Prognosis: The implementation of shorter school programs is well underway. Curricula have been adapted and schedules have been revised. For most university-preparatory schools, the reform entailed enormous work, and it is unlikely that the eight-year Gymnasium will be reversed. At the same time, most federal states are streamlining curricula. In the long run, university-preparatory schools will have to become all-day schools. Good schools will then be able to schedule both classes and recreation throughout the day.

Shortly after the nationwide demonstrations last Wednesday, the numbers game began. The police claimed that around 100,000 people had participated, while the organizers put the figure at 240,000 and stalwartly stuck to this estimate even when it became clear just how thin the crowds were in many places. Anyone taking a closer look at these crowds made a surprising discovery: a large proportion of the demonstrators were under eighteen. In many towns they even made up the majority, and they weren’t just well-behaved school kids bringing up the rear. “Apparently, high school students are making a greater effort to engage politically, to organize, and to articulate their position,” said sociologist Tino Bargel. Many education experts are already speculating that, after a phase in which today’s student generation exhibited extremely pragmatic attitudes, the pendulum is already swinging back to a new politicization. This brings unexpected prospects for future protest waves.
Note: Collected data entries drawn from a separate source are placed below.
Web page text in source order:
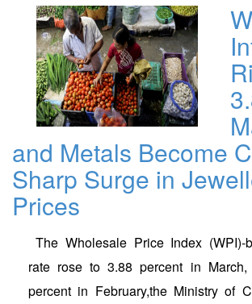
and Metals Become
Sharp Surge in
Prices
The Wholesale Price Index (WPI)-
rate rose to 3.88 percent in
percent in February,the Ministry of
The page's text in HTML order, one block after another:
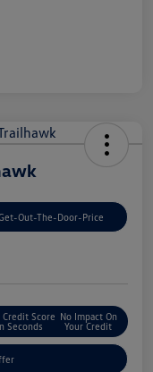
Out-The-Door-Price
Credit Score
Seconds
No Impact On
Your Credit
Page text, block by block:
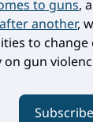
to guns,
another,
to change
gun
Subscribe
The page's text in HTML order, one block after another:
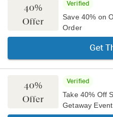
40%
Offer
Verified
Save 40% on
Order
Get
40%
Offer
Verified
Take 40% Off
Getaway Event
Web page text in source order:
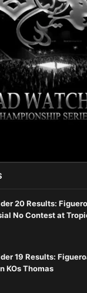
20 Results:
No Contest at
19 Results:
KOs Thomas
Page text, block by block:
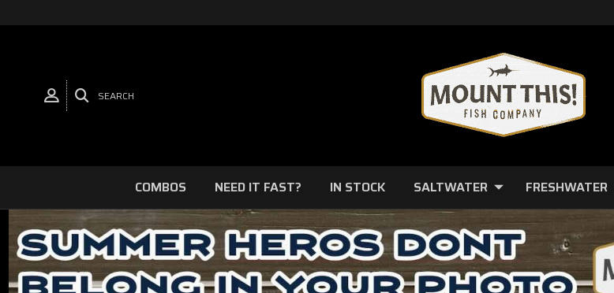
SEARCH
COMBOS NEED IT FAST? IN STOCK SALTWATER FRESHWATER
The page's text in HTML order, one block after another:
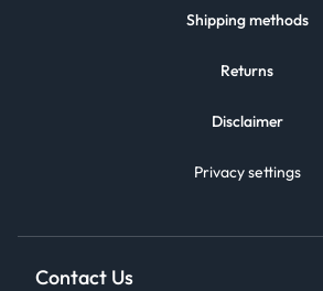
Shipping methods
Returns
Disclaimer
Privacy settings
Contact Us
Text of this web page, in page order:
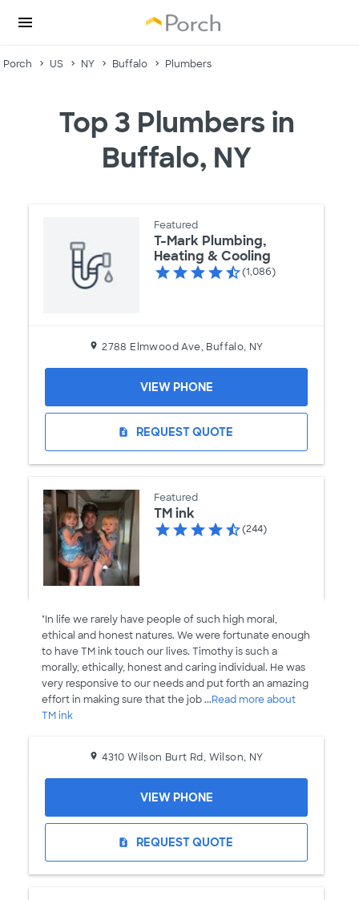
Porch US NY Buffalo Plumbers
Top 3 Plumbers in
Buffalo, NY
Featured
T-Mark Plumbing,
Heating & Cooling
(1,086)
2788 Elmwood Ave, Buffalo, NY
request_quote REQUEST QUOTE
VIEW PHONE
Featured
TM ink
(244)
"In life we rarely have people of such high moral,
ethical and honest natures. We were fortunate enough
to have TM ink touch our lives. Timothy is such a
morally, ethically, honest and caring individual. He was
very responsive to our needs and put forth an amazing
effort in making sure that the job ...Read more about
TM ink
4310 Wilson Burt Rd, Wilson, NY
request_quote REQUEST QUOTE
VIEW PHONE
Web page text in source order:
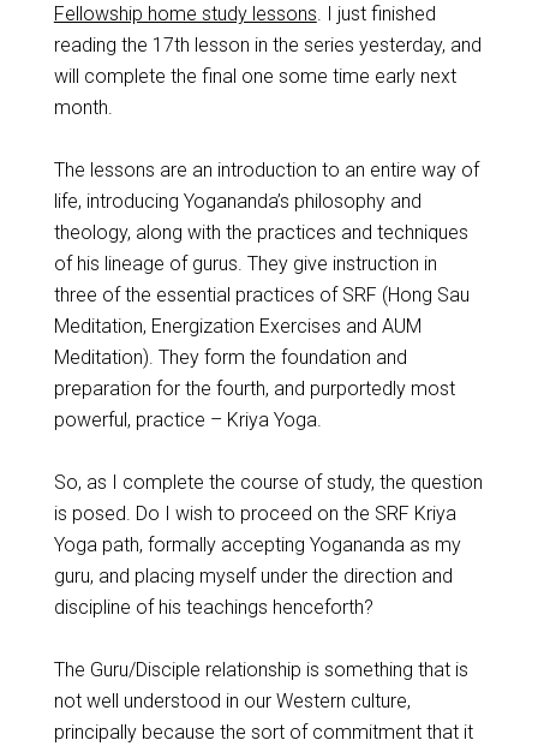
Fellowship home study lessons. I just finished
reading the 17th lesson in the series yesterday, and
will complete the final one some time early next
month.
The lessons are an introduction to an entire way of
life, introducing Yogananda’s philosophy and
theology, along with the practices and techniques
of his lineage of gurus. They give instruction in
three of the essential practices of SRF (Hong Sau
Meditation, Energization Exercises and AUM
Meditation). They form the foundation and
preparation for the fourth, and purportedly most
powerful, practice – Kriya Yoga.
So, as I complete the course of study, the question
is posed. Do I wish to proceed on the SRF Kriya
Yoga path, formally accepting Yogananda as my
guru, and placing myself under the direction and
discipline of his teachings henceforth?
The Guru/Disciple relationship is something that is
not well understood in our Western culture,
principally because the sort of commitment that it
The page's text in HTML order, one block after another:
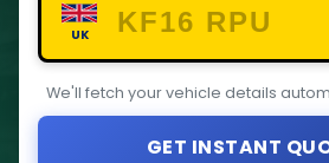
UK
We'll fetch your vehicle details
GET INSTANT
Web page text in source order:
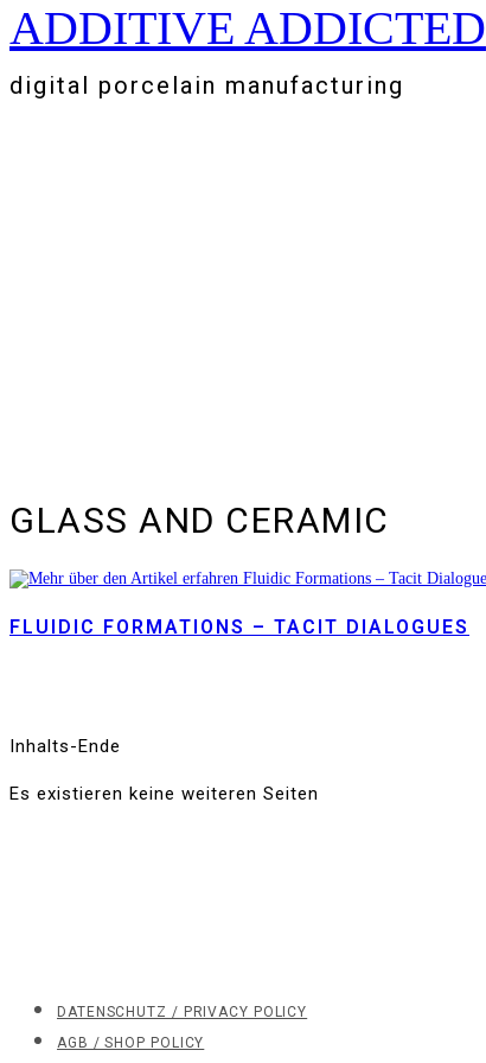
Zum
Inhalt
springen
ADDITIVE ADDICTED
digital porcelain manufacturing
GLASS AND CERAMIC
FLUIDIC FORMATIONS – TACIT DIALOGUES
Inhalts-Ende
Es existieren keine weiteren Seiten
DATENSCHUTZ / PRIVACY POLICY
AGB / SHOP POLICY
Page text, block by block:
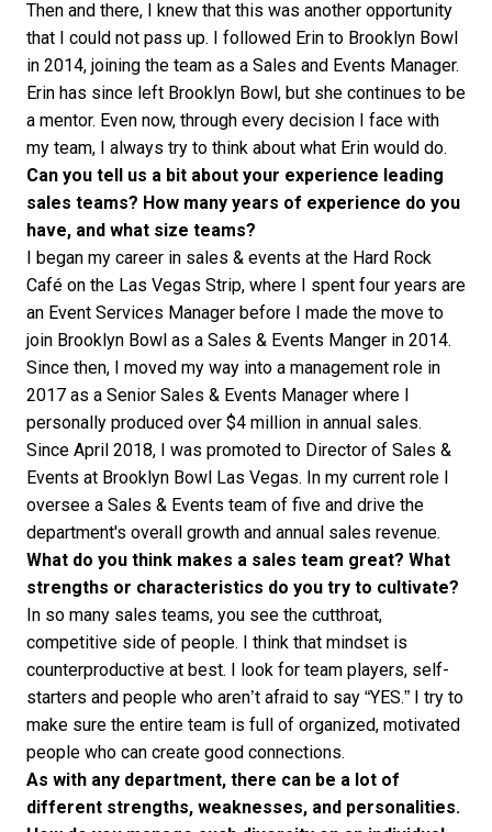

But when it comes to the current student strikes, this new politicization won’t prove sustainable. The high school students are not politicized enough and the university students – long unwilling to stage protests – lack the anger and frustration that come with seeing past protests fail. That could change fast – particularly if politicians simply ignore student demands, as Schavan did when making her statement, Bargel said. “But even with the 68ers, it took five years before they rebelled.”